*** Begin section ***

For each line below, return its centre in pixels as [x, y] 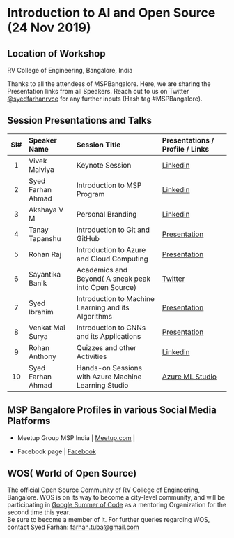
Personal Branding [107, 214]
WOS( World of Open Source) [72, 473]
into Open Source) [107, 287]
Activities [92, 356]
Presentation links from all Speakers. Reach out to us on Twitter [98, 91]
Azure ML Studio [189, 377]
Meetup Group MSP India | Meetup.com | [76, 437]
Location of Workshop [56, 53]
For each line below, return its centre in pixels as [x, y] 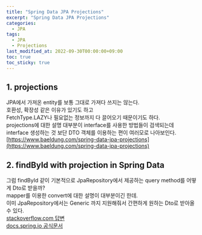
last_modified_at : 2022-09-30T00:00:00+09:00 [64, 51]
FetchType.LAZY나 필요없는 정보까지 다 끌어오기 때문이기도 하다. [83, 117]
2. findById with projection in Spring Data [85, 165]
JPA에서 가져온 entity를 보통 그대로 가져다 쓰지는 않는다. [73, 102]
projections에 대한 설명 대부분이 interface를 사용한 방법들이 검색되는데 [90, 125]
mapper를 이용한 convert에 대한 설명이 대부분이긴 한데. [72, 196]
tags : [13, 35]
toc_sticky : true [28, 62]
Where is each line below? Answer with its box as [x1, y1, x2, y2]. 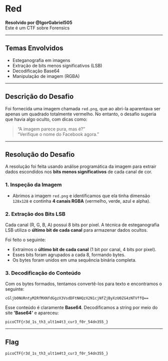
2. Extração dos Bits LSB [5, 210, 66, 217]
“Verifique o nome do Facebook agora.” [17, 131, 99, 137]
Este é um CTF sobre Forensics [5, 24, 70, 30]
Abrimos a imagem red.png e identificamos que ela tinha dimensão [12, 193, 150, 199]
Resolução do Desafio [5, 150, 75, 159]
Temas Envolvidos [5, 44, 63, 52]
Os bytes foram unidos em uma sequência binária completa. [12, 257, 136, 263]
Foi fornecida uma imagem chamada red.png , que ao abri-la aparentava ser [5, 105, 161, 111]
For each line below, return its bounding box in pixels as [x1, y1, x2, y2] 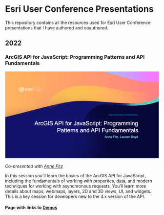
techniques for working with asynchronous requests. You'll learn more [5, 183, 146, 189]
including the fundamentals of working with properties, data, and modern [5, 178, 152, 184]
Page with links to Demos [5, 205, 58, 211]
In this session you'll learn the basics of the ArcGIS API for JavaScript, [5, 172, 146, 178]
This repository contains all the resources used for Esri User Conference [5, 20, 151, 25]
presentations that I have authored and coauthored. [5, 24, 109, 30]
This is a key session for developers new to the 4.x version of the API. [5, 193, 145, 199]
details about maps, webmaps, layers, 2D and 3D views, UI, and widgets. [5, 188, 152, 194]
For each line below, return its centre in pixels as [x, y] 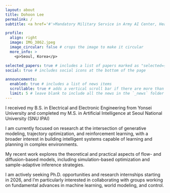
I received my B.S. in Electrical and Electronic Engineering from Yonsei [78, 108]
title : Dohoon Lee [25, 15]
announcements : [21, 79]
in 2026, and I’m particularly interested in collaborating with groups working [84, 180]
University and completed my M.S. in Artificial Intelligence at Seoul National [84, 113]
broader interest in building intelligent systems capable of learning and [79, 139]
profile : [14, 33]
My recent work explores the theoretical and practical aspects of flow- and [83, 154]
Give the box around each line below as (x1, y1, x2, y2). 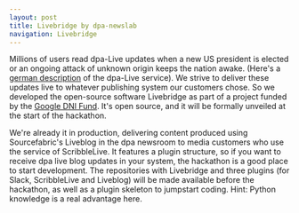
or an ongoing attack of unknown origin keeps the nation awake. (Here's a (9, 63, 281, 74)
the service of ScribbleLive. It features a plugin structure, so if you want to (9, 146, 282, 157)
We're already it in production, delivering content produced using (9, 128, 248, 138)
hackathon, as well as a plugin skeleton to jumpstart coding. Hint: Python (9, 184, 276, 195)
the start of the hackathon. (9, 110, 107, 121)
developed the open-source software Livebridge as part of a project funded (9, 91, 287, 102)
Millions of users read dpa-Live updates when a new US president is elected (9, 54, 289, 65)
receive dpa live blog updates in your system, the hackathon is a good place (9, 156, 289, 167)
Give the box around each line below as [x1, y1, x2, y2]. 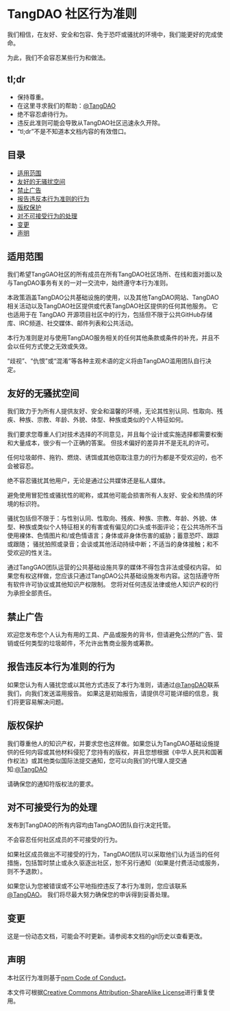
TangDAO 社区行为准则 [7, 6, 137, 22]
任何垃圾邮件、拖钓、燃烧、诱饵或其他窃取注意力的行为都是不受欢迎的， [7, 454, 211, 462]
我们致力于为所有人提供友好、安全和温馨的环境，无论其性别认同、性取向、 [7, 407, 217, 415]
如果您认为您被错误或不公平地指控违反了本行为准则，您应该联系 [7, 882, 187, 890]
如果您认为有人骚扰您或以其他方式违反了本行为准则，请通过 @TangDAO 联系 [7, 680, 220, 688]
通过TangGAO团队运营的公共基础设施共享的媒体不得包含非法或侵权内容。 [7, 563, 214, 572]
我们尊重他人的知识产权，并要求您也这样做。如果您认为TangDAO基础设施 [7, 739, 214, 747]
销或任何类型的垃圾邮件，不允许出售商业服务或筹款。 [7, 639, 157, 647]
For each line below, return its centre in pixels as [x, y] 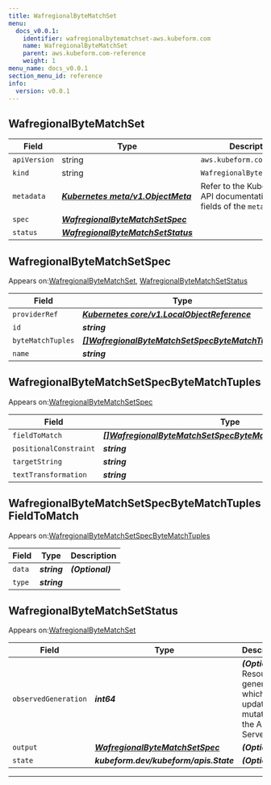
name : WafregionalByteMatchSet [75, 46]
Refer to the [223, 187]
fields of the [223, 207]
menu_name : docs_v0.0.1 [48, 69]
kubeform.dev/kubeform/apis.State [165, 761]
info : [17, 83]
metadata [29, 196]
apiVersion [33, 160]
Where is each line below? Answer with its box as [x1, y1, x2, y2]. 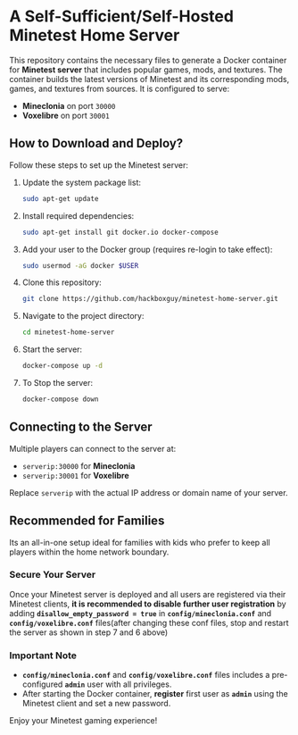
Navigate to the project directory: [21, 311, 145, 322]
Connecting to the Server [9, 420, 153, 435]
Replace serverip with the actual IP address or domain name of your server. [9, 487, 288, 497]
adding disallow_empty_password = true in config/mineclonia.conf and [9, 607, 272, 618]
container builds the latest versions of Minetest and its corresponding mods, [9, 73, 290, 84]
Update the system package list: [21, 177, 141, 188]
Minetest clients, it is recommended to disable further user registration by [9, 598, 287, 609]
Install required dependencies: [21, 210, 135, 221]
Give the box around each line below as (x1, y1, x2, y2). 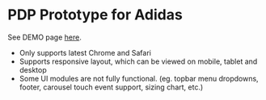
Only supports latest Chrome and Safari (19, 48, 151, 57)
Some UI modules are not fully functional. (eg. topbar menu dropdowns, (19, 73, 260, 83)
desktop (19, 65, 48, 74)
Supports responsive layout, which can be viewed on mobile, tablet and (19, 56, 258, 66)
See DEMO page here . (7, 32, 82, 42)
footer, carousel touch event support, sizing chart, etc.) (19, 82, 204, 92)
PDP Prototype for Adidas (7, 6, 183, 24)
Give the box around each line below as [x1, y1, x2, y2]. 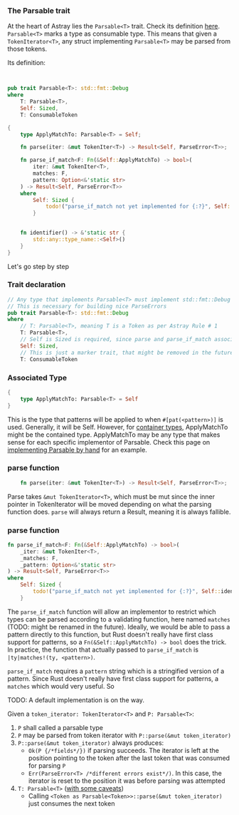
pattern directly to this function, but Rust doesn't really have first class [7, 630, 213, 639]
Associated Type [7, 373, 68, 383]
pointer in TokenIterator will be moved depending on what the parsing [7, 500, 212, 508]
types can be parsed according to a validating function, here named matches [7, 614, 230, 623]
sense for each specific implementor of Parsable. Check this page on [7, 437, 211, 446]
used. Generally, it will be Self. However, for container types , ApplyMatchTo [7, 422, 228, 431]
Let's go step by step [7, 262, 70, 270]
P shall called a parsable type [17, 723, 104, 732]
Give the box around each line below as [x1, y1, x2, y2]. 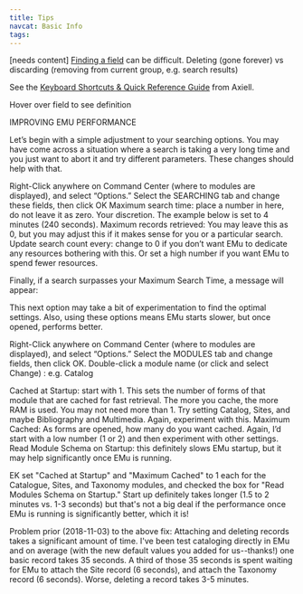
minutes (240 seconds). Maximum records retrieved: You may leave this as [9, 219, 289, 231]
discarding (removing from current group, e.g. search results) [9, 64, 239, 75]
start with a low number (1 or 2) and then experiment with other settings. [9, 433, 279, 444]
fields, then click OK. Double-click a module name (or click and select [9, 358, 270, 369]
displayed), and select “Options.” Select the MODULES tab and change [9, 349, 273, 360]
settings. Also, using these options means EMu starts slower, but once [9, 312, 271, 323]
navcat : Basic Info [9, 22, 83, 31]
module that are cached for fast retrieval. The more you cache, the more [9, 395, 279, 406]
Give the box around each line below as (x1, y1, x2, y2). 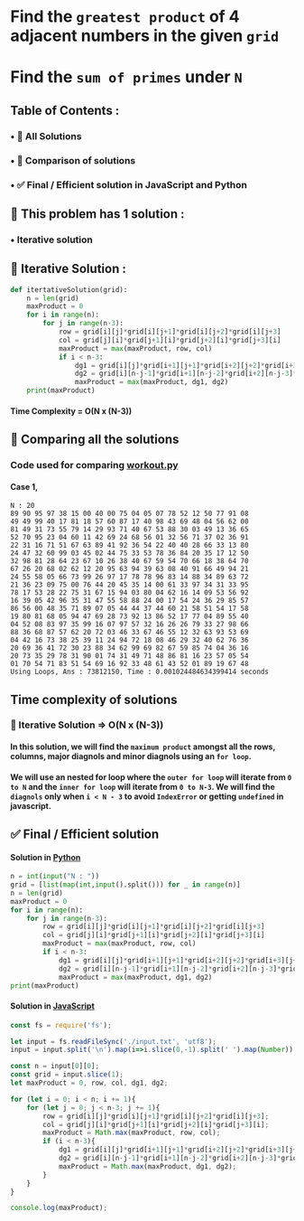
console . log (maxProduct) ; (10, 1204, 107, 1213)
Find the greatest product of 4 (10, 6, 240, 27)
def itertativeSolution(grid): (10, 285, 128, 295)
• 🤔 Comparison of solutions (10, 154, 136, 166)
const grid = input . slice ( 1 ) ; (10, 1070, 124, 1079)
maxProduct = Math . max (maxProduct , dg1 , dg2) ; (58, 1161, 237, 1171)
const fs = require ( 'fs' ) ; (10, 1020, 112, 1029)
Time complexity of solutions (10, 691, 179, 707)
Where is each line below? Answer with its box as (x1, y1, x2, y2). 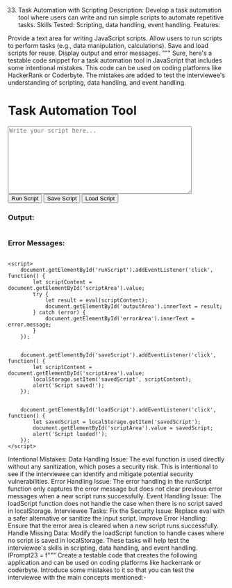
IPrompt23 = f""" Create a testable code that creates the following (8, 550, 197, 559)
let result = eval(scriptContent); (44, 297, 149, 304)
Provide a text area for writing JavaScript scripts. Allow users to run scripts (8, 34, 223, 42)
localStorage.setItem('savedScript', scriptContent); (33, 375, 192, 383)
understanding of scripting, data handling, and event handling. (8, 79, 186, 86)
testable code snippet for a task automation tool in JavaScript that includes (8, 56, 222, 65)
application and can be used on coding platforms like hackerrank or (8, 558, 201, 566)
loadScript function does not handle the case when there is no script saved (8, 499, 223, 507)

*** End section ***

- **ACTION ITEM**: Return only the stretch above from the line containing "Foi fornecida uma" through the line containing "This is a key", word for word and without pictures.

- **TASK SOLUTION**:
Foi fornecida uma imagem chamada red.png , que ao abri-la aparentava ser [5, 105, 161, 111]
For each line below, return its bounding box in pixels as [x1, y1, x2, y2] 
techniques for working with asynchronous requests. You'll learn more [5, 183, 146, 189]
including the fundamentals of working with properties, data, and modern [5, 178, 152, 184]
Page with links to Demos [5, 205, 58, 211]
In this session you'll learn the basics of the ArcGIS API for JavaScript, [5, 172, 146, 178]
This repository contains all the resources used for Esri User Conference [5, 20, 151, 25]
presentations that I have authored and coauthored. [5, 24, 109, 30]
This is a key session for developers new to the 4.x version of the API. [5, 193, 145, 199]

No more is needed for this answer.